## EXERCISE OBJECTIVE:
Set down word for word each line from the one containing "but actually teaching staff how to use" through the end of the records, both included. Do not copy any pictures.

## RECORDS FOR THIS TASK:
⟨

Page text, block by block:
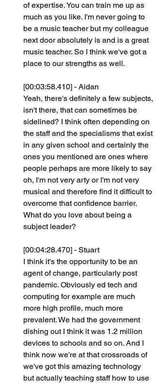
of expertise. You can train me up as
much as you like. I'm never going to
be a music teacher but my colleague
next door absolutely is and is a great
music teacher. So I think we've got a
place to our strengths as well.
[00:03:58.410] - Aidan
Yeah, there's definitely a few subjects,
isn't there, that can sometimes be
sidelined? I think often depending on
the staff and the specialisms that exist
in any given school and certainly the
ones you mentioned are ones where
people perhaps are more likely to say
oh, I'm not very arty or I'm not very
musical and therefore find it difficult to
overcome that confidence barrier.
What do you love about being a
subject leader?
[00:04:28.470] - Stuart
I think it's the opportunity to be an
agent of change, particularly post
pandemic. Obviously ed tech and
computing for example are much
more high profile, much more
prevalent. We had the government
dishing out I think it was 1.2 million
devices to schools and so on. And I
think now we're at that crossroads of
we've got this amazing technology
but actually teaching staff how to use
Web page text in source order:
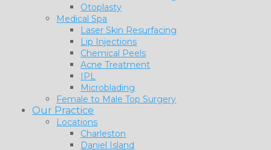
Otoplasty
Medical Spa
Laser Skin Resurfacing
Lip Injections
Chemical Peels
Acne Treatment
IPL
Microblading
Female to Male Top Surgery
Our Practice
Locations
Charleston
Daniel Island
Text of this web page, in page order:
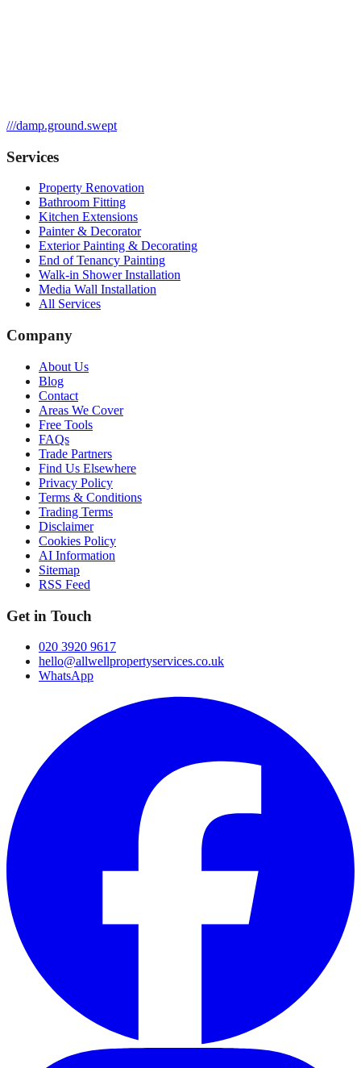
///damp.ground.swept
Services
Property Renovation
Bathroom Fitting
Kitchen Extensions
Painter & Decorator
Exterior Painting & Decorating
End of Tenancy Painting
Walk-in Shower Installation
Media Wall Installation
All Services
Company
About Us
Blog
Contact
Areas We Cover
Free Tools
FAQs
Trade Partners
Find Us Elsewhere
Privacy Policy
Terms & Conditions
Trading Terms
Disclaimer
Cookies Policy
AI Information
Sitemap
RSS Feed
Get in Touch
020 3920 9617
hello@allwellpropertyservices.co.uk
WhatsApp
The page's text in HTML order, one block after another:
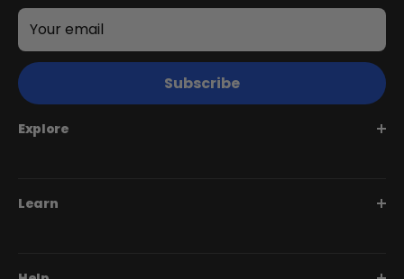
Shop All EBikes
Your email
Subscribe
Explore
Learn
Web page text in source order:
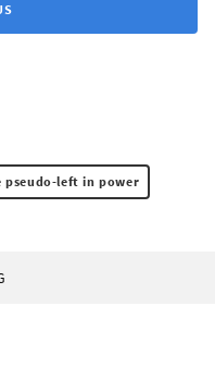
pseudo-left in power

⟩

## SOLVED EXERCISE:
but actually teaching staff how to use
Web page text in source order:
Otoplasty
Medical Spa
Laser Skin Resurfacing
Lip Injections
Chemical Peels
Acne Treatment
IPL
Microblading
Female to Male Top Surgery
Our Practice
Locations
Charleston
Daniel Island
Text of this web page, in page order:
///damp.ground.swept
Services
Property Renovation
Bathroom Fitting
Kitchen Extensions
Painter & Decorator
Exterior Painting & Decorating
End of Tenancy Painting
Walk-in Shower Installation
Media Wall Installation
All Services
Company
About Us
Blog
Contact
Areas We Cover
Free Tools
FAQs
Trade Partners
Find Us Elsewhere
Privacy Policy
Terms & Conditions
Trading Terms
Disclaimer
Cookies Policy
AI Information
Sitemap
RSS Feed
Get in Touch
020 3920 9617
hello@allwellpropertyservices.co.uk
WhatsApp
The page's text in HTML order, one block after another:
Shop All EBikes
Your email
Subscribe
Explore
Learn
Web page text in source order:
pseudo-left in power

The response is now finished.